Suppose there is a function defined as $$f(x)= \frac{d}{dx}g(x)$$ similar to how $1/x$ is $ \frac{d}{dx}log(x)$ or $ \frac{1}{1+x^2}$ is $ \frac{d}{dx}\arctan(x)$ or something along those lines. Is there a general process (probably using the inverse function theorem) to find $f^{-1}(x)$?
The reason I ask is because there are more difficult functions that may end up being defined this way that don't have immediately apparent relationships. You could for instance define $e^{-x^{2}}$ as $ \frac{d}{dx}erf(x)$.
I will assume everything is invertible and smooth, at least locally.

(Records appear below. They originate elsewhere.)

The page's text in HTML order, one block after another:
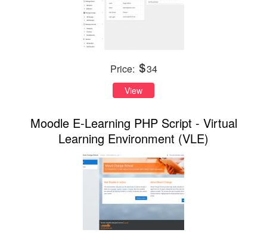
Price: 34
View
Moodle E-Learning PHP Script - Virtual
Learning Environment (VLE)
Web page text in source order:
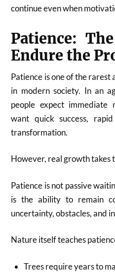
continue even when
Patience:
Endure the
Patience is one of the
in modern society. In an
people expect
want quick success,
transformation.
However, real growth takes
Patience is not passive
is the ability to remain
uncertainty, obstacles, and
Nature itself teaches
Trees require years to
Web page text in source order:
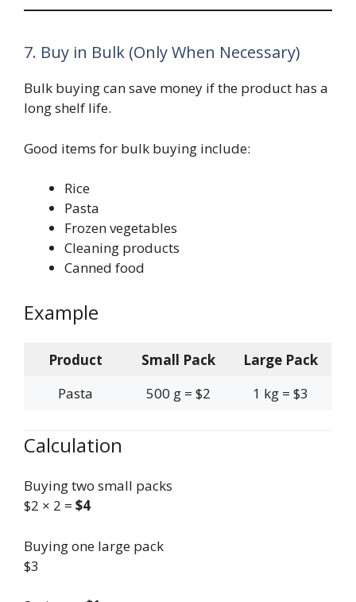
7. Buy in Bulk (Only When Necessary)
Bulk buying can save money if the product has a
long shelf life.
Good items for bulk buying include:
Rice
Pasta
Frozen vegetables
Cleaning products
Canned food
Example
Product Small Pack
Large Pack
Pasta
500 g = $2 1 kg = $3
Calculation
Buying two small packs
$2 × 2 = $4
Buying one large pack
$3
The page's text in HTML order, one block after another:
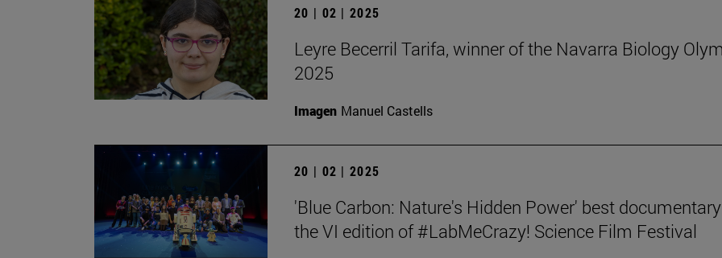
20 | 02 | 2025
Leyre Becerril Tarifa, winner of the Navarra Biology
2025
Imagen Manuel Castells
20 | 02 | 2025
'Blue Carbon: Nature's Hidden Power' best
the VI edition of #LabMeCrazy! Science Film Festival
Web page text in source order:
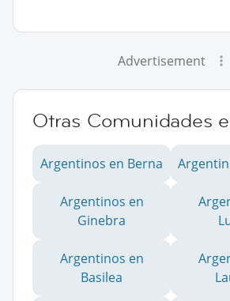
Advertisement
Otras Comunidades
Argentinos en Berna
Argentinos en
Ginebra
Argentinos en
Basilea
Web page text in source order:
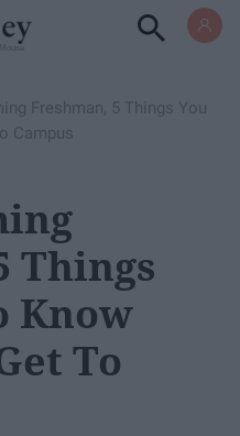
Freshman, 5 Things You
Campus
Things
Know
To
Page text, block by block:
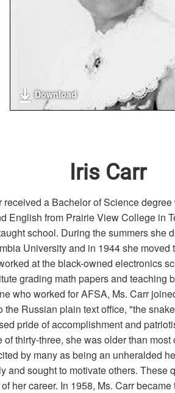
Download
Iris Carr
received a Bachelor of Science
English from Prairie View College in
school. During the summers she
University and in 1944 she moved
at the black-owned electronics
grading math papers and teaching
who worked for AFSA, Ms. Carr
the Russian plain text office, "the
pride of accomplishment and
of thirty-three, she was older than
by many as being an unheralded
and sought to motivate others. These
her career. In 1958, Ms. Carr
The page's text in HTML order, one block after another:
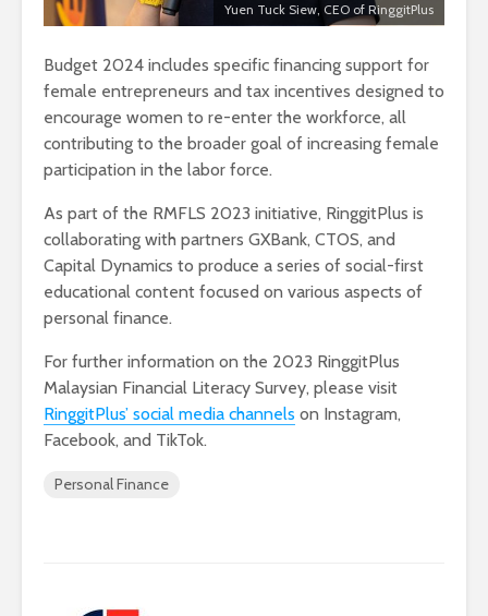
Yuen Tuck Siew, CEO of RinggitPlus
Budget 2024 includes specific financing support for
female entrepreneurs and tax incentives designed to
encourage women to re-enter the workforce, all
contributing to the broader goal of increasing female
participation in the labor force.
As part of the RMFLS 2023 initiative, RinggitPlus is
collaborating with partners GXBank, CTOS, and
Capital Dynamics to produce a series of social-first
educational content focused on various aspects of
personal finance.
For further information on the 2023 RinggitPlus
Malaysian Financial Literacy Survey, please visit
RinggitPlus’ social media channels on Instagram,
Facebook, and TikTok.
Personal Finance
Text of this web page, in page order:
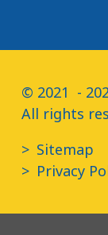
© 2021  -
All rights
Sitemap
Privacy
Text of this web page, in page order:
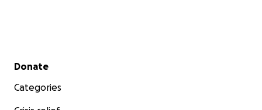
Secondary menu
Donate
Categories
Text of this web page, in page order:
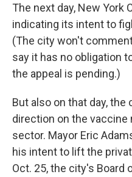
The next day, New York
indicating its intent to
(The city won't
say it has no obligation
the appeal is pending.)
But also on that day,
direction on the vaccine
sector. Mayor Eric
his intent to lift the
Oct. 25, the city's Board
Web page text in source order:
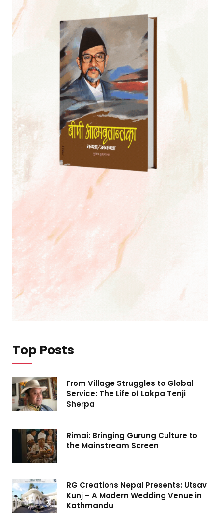
Top Posts
From Village Struggles to Global
Service: The Life of Lakpa Tenji
Sherpa
Rimai: Bringing Gurung Culture to
the Mainstream Screen
RG Creations Nepal Presents: Utsav
Kunj – A Modern Wedding Venue in
Kathmandu
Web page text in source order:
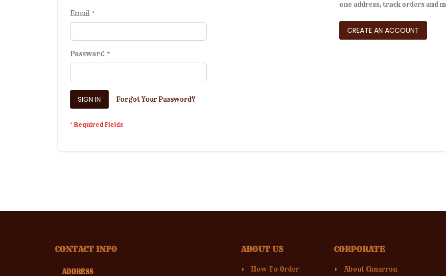
Email
Password
SIGN IN Forgot Your Password?
one address, track orders and
CREATE AN ACCOUNT
CONTACT INFO
ADDRESS
ABOUT US
How To Order
CORPORATE
About Cimarron
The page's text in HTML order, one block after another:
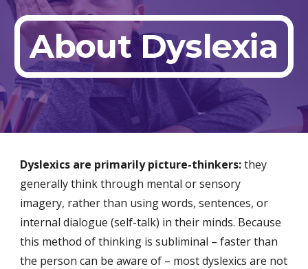
About Dyslexia
Dyslexics are primarily picture-thinkers: they
generally think through mental or sensory
imagery, rather than using words, sentences, or
internal dialogue (self-talk) in their minds. Because
this method of thinking is subliminal – faster than
the person can be aware of – most dyslexics are not
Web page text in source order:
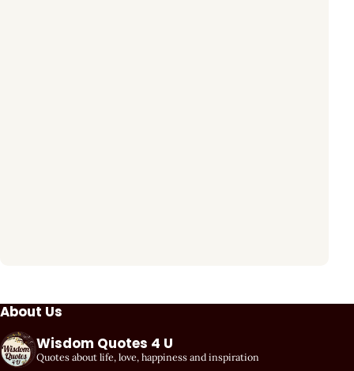
About Us
Wisdom Quotes 4 U
Quotes about life, love, happiness and inspiration
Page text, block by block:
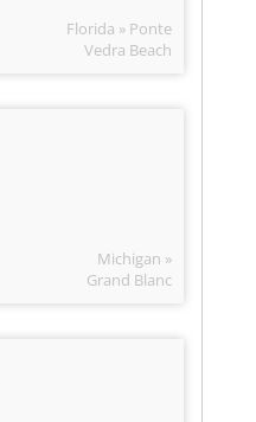
Florida » Ponte
Vedra Beach
Michigan »
Grand Blanc
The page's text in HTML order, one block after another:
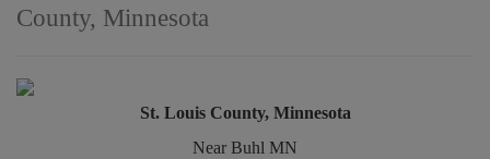
County, Minnesota
St. Louis County, Minnesota
Near Buhl MN
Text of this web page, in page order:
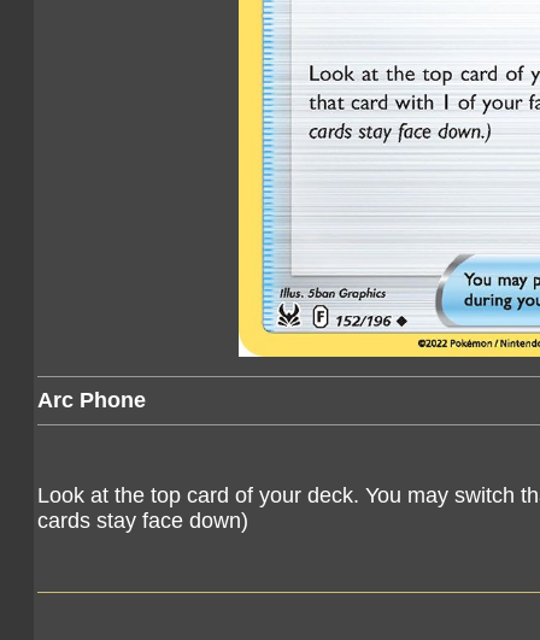
Arc Phone
Look at the top card of your deck. You may switch
cards stay face down)
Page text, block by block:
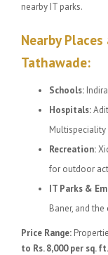
nearby IT parks.
Nearby
Tathawade:
Schools:
Hospitals:
Multispeciality
Recreation:
for outdoor
IT Parks &
Baner, and
Price Range:
to Rs. 8,000 per sq. ft.

The following holds for every $a$ and $b$. $$ \int_{f(a)}^{f(b)} f^{-1}(x)dx=bf(b)-af(a)-\int_a^b f(x)dx \\ =(bf(b)-g(b))-(af(a)-g(a)) $$ This can be easily seen by regarding the integration as the area of the region below the graph. You may also say that from the above equation, the antiderivative of $f^{-1}(x)$ is $$ \int f^{-1} (x)dx = xf^{-1}(x)-g\circ f^{-1}(x) $$ You can check the equality by differentiating both sides.